Phosphite mediated molecular editing via switch to meta-C–H alkylation of isoquinolines: emergence of a distinct photochemical [1,3] N to C rearrangement

Abstract

The isoquinoline core is present in one of the largest subsets of bioactive natural products. The multifunctional isoquinoline core exerts diverse bioactivity, resulting in the development of numerous isoquinoline-based drugs and molecules that are currently under clinical trials. We developed a new approach for phosphite-mediated [1,2] alkyl migration for an overall ortho-C–H alkylation via N-alkylation of isoquinoline. Tuning the phosphite-mediated protocol to switch the site selectivity would expedite direct and diverse multi-C–H bond functionalization.
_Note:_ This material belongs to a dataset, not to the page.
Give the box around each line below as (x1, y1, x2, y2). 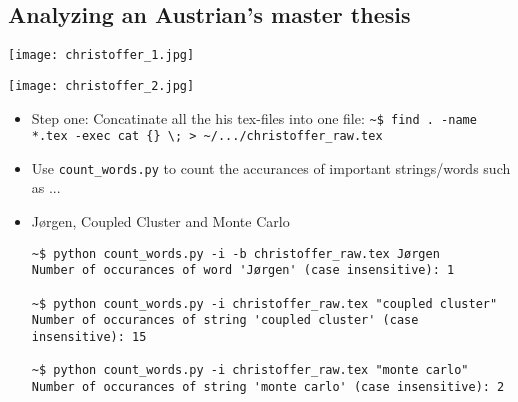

We report a new approach starting with a simple N-alkylation of isoquinoline with sterically and electronically diverse alkyl bromides for their phosphite-mediated photochemical [1,3] N to C rearrangement followed by a rearomatization sequence that leads to meta-C–H (C4) alkylation. Combined experimental and computational studies unveiled the emergence of an unprecedented C–N bond cleavage pathway from the singlet excited state of the enamine-type intermediate. Our radical bond-cleavage pathway favors substituted alkyl group migration that complements the recently successful meta-alkylation methods with smaller and more reactive electrophiles. This switch in site selectivity via tuning the phosphite-mediated protocol resulted in sequential C–H difunctionalization of isoquinoline including regiodivergent ortho, meta-dialkylations of isoquinolines.